Information shown section start

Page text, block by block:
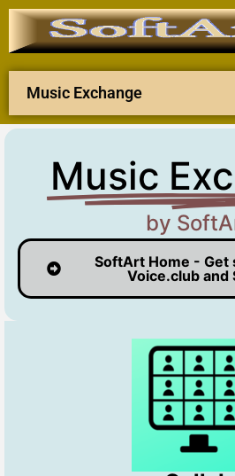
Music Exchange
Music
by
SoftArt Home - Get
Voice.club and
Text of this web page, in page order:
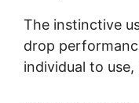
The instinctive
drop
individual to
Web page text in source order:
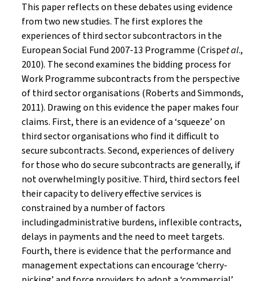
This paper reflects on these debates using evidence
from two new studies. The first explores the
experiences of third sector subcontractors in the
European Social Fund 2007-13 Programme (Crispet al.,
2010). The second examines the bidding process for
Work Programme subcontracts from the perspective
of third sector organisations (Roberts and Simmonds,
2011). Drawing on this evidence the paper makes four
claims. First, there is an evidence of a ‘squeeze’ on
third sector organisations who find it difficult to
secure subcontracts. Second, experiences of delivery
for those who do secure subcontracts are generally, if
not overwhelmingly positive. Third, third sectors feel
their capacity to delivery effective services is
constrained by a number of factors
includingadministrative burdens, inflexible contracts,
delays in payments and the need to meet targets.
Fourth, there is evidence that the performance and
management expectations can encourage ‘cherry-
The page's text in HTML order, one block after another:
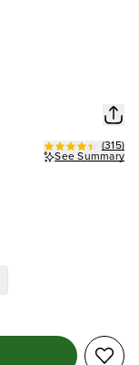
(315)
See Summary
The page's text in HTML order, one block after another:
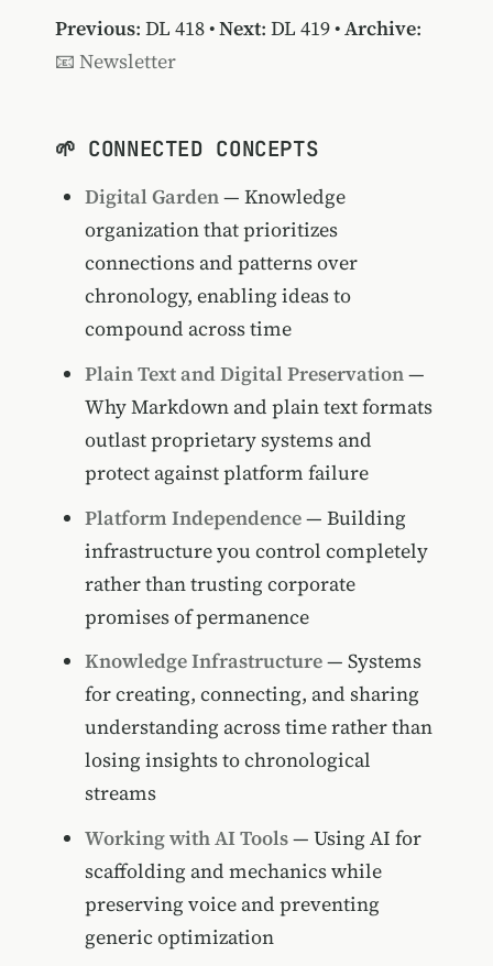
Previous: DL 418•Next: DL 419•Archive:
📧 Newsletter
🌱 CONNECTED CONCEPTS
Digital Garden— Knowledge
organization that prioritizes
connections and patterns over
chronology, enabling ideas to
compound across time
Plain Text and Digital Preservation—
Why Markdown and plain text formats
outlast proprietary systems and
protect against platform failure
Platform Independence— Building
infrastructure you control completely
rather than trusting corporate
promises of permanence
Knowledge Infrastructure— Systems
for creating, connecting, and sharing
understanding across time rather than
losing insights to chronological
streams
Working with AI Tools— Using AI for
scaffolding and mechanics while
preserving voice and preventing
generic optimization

Information shown section end
Information shown section start

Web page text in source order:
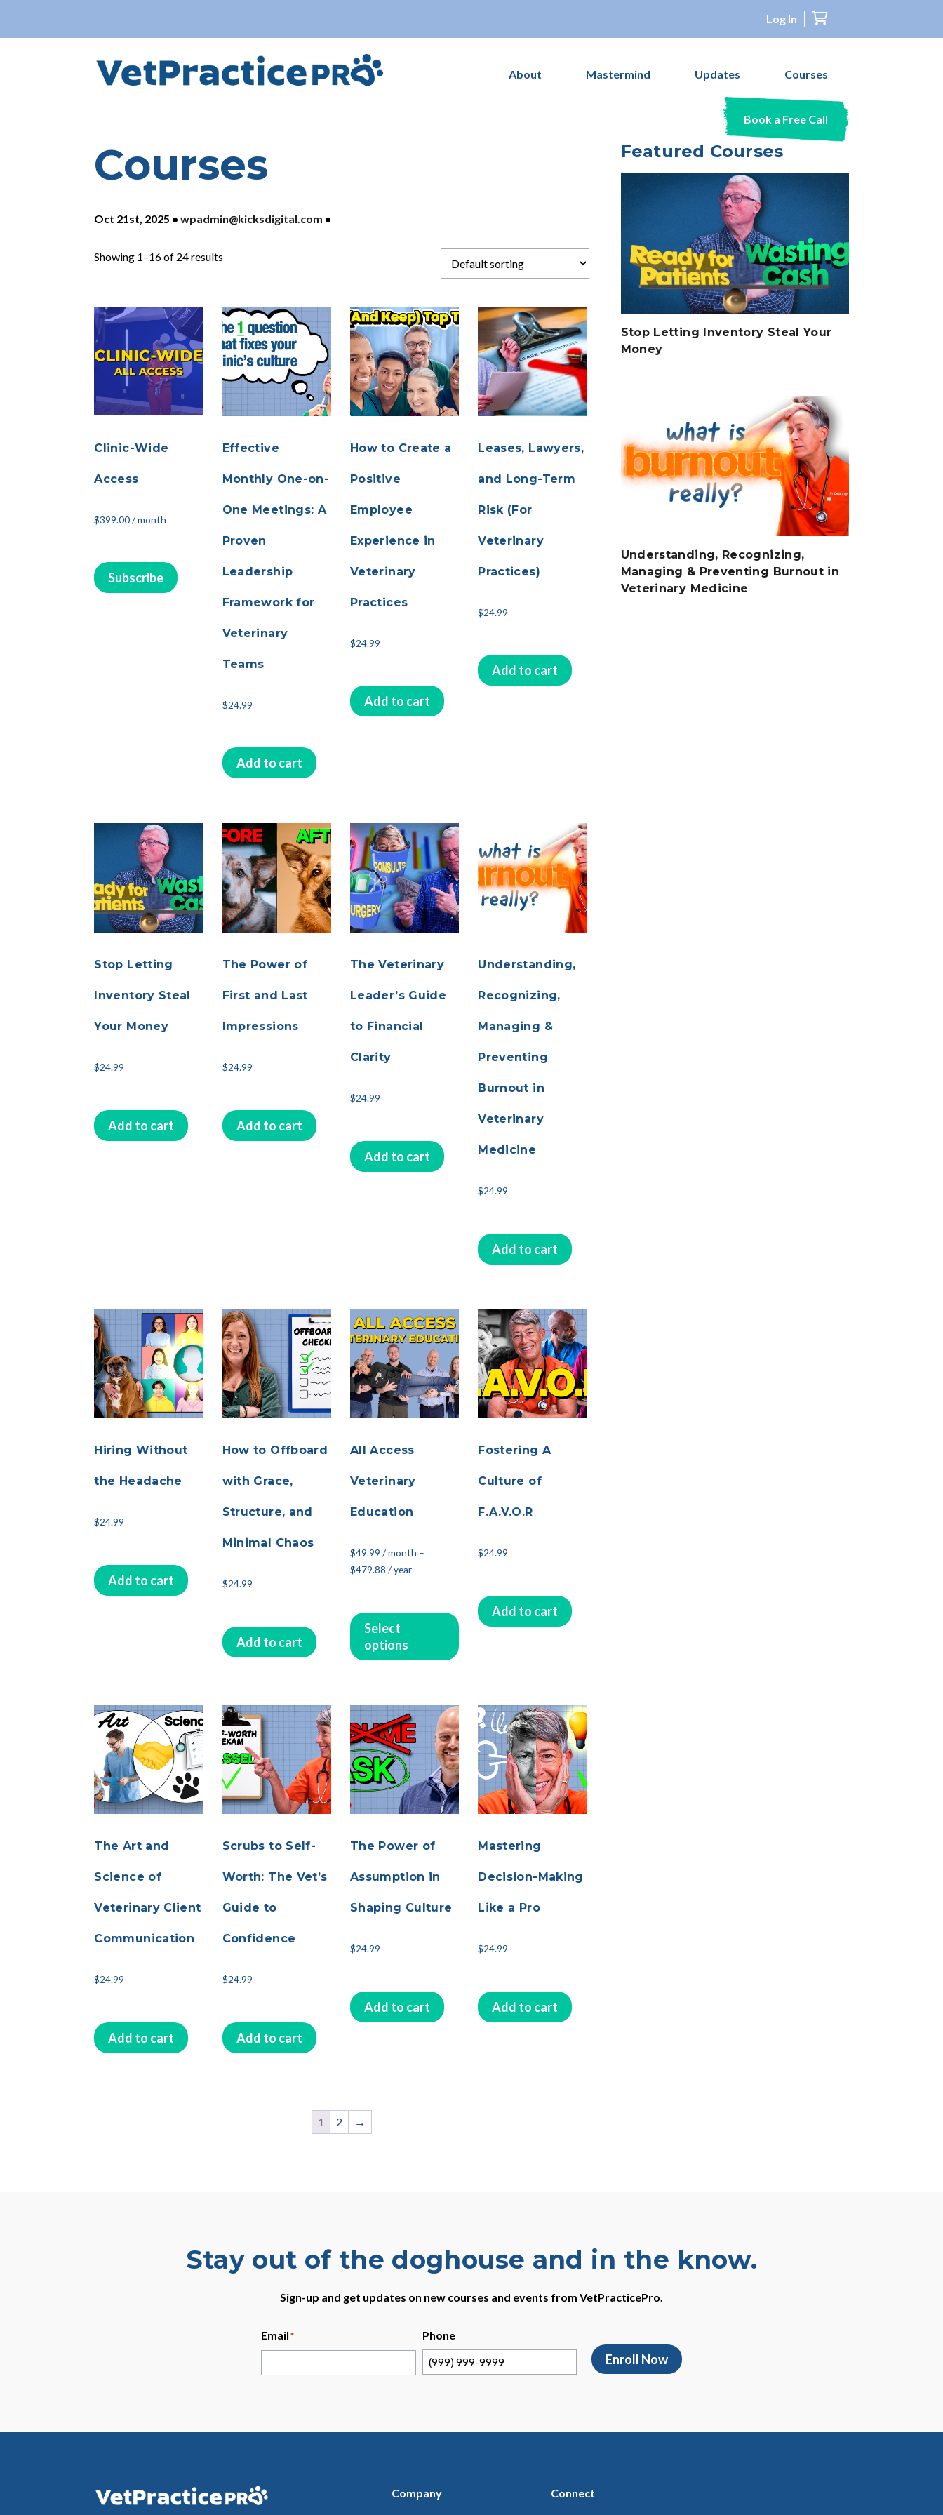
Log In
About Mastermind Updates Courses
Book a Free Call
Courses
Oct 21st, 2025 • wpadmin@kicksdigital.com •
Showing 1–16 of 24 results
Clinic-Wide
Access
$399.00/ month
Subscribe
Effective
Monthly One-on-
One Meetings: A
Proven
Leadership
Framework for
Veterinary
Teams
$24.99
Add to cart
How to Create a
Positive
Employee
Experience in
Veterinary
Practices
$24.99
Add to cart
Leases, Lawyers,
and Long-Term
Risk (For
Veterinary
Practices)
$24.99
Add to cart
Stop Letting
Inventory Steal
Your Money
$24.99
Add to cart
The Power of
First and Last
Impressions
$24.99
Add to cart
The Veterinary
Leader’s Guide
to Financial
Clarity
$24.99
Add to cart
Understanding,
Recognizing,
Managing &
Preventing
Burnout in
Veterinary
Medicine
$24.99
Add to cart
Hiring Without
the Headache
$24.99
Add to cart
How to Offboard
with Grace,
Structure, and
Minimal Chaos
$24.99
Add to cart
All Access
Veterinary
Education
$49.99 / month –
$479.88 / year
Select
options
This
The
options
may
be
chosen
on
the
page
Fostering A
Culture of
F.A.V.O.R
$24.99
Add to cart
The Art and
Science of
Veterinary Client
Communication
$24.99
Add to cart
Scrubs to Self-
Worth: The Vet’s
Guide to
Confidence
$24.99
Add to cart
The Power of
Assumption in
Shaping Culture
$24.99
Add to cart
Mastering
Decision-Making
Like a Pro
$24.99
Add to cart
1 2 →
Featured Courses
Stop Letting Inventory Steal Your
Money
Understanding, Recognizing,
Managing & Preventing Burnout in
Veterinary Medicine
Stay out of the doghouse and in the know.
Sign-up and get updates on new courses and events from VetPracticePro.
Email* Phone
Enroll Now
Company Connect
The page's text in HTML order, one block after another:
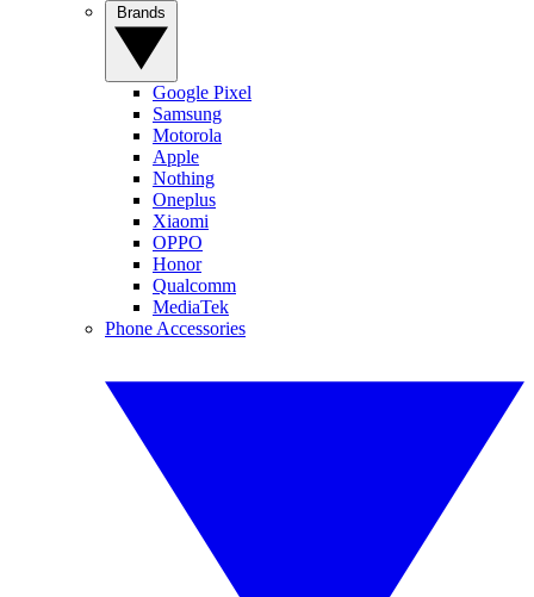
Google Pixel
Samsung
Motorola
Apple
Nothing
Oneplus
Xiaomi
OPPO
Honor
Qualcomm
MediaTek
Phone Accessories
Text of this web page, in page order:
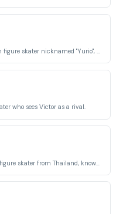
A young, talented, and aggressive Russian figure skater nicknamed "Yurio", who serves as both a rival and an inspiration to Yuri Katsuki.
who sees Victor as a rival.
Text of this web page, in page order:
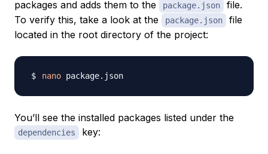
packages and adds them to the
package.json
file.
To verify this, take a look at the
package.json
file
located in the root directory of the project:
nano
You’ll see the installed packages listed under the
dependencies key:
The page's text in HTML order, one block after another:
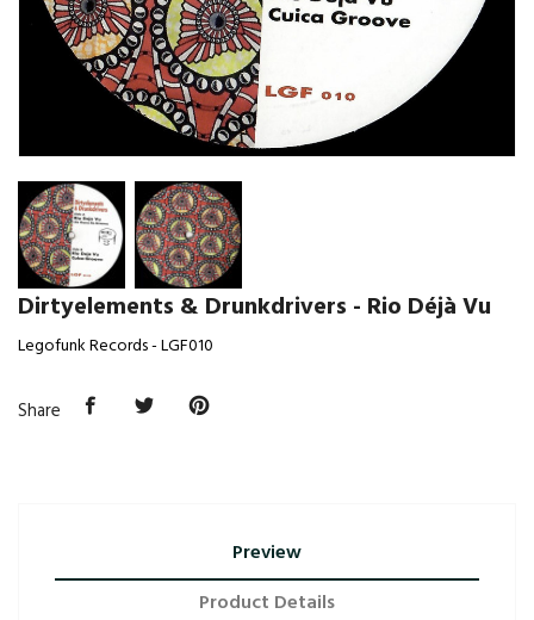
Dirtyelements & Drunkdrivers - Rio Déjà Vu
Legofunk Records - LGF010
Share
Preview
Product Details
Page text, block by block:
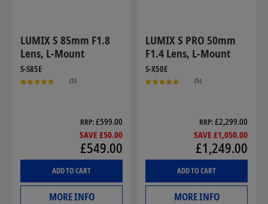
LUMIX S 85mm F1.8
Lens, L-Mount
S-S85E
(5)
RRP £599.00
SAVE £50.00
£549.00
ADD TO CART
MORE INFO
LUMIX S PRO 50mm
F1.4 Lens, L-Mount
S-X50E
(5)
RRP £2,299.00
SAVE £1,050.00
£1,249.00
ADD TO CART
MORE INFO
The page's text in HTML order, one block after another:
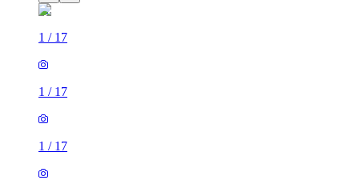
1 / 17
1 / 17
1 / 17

Information shown section end
Information shown section start

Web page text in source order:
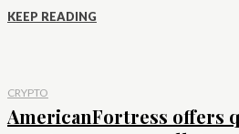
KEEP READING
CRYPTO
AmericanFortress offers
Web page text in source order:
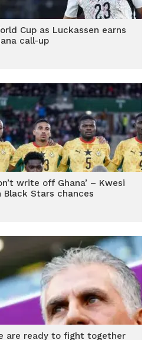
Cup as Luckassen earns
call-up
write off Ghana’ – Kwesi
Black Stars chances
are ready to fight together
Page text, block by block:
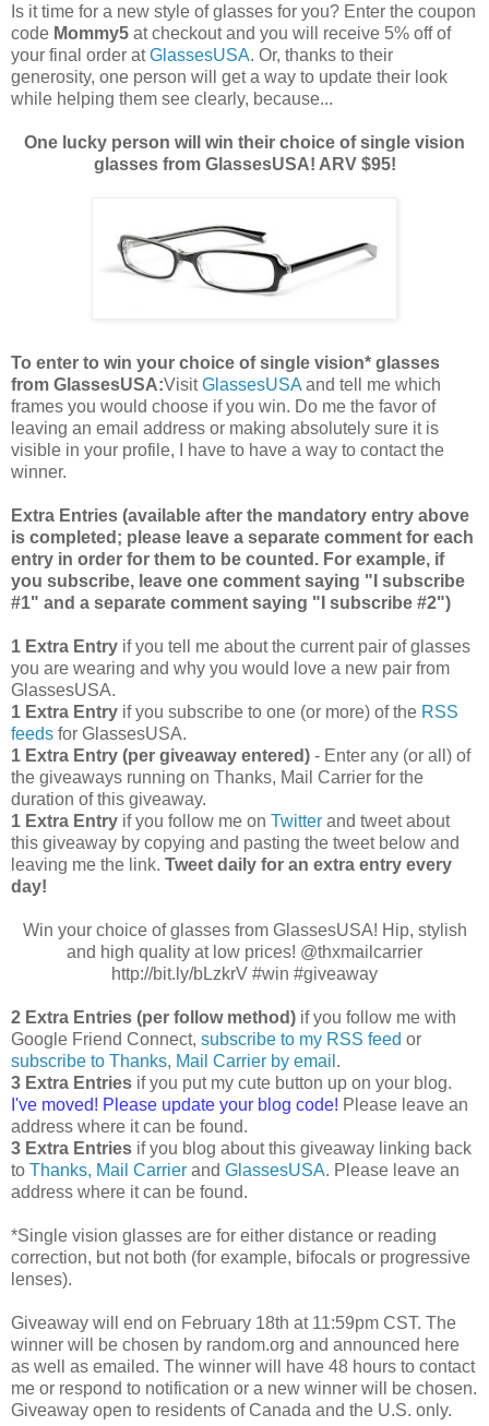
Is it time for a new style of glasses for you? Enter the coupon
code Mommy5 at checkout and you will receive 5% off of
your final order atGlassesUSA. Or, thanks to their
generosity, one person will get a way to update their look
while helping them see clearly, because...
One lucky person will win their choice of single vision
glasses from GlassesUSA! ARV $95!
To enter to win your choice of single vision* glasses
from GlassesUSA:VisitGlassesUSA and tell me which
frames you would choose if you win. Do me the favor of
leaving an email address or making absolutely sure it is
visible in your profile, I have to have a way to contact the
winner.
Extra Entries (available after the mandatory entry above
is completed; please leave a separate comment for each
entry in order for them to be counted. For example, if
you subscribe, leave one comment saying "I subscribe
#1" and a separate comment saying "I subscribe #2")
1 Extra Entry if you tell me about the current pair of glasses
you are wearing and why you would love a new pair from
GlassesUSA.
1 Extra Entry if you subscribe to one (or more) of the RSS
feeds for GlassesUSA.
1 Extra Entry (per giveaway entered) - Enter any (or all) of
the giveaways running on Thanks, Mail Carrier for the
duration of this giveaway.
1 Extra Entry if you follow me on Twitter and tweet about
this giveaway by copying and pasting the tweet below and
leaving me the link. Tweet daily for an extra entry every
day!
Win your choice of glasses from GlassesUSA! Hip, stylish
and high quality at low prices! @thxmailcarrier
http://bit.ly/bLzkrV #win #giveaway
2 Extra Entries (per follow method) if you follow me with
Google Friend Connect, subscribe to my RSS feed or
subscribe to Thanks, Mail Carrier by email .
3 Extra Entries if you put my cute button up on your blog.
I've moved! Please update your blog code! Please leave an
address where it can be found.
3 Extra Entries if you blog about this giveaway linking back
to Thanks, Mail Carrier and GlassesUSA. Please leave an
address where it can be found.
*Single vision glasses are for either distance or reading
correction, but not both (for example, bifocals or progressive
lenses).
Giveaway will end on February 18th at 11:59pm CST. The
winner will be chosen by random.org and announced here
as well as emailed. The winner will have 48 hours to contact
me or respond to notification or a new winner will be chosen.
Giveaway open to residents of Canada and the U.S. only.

Information shown section end

**Your assignment**
Copy the records above exactly, beginning at the line that contains "Why Markdown and plain text formats" and stopping after the line that contains "generic optimization".

**Answer box**
Why Markdown and plain text formats
outlast proprietary systems and
protect against platform failure
Platform Independence— Building
infrastructure you control completely
rather than trusting corporate
promises of permanence
Knowledge Infrastructure— Systems
for creating, connecting, and sharing
understanding across time rather than
losing insights to chronological
streams
Working with AI Tools— Using AI for
scaffolding and mechanics while
preserving voice and preventing
generic optimization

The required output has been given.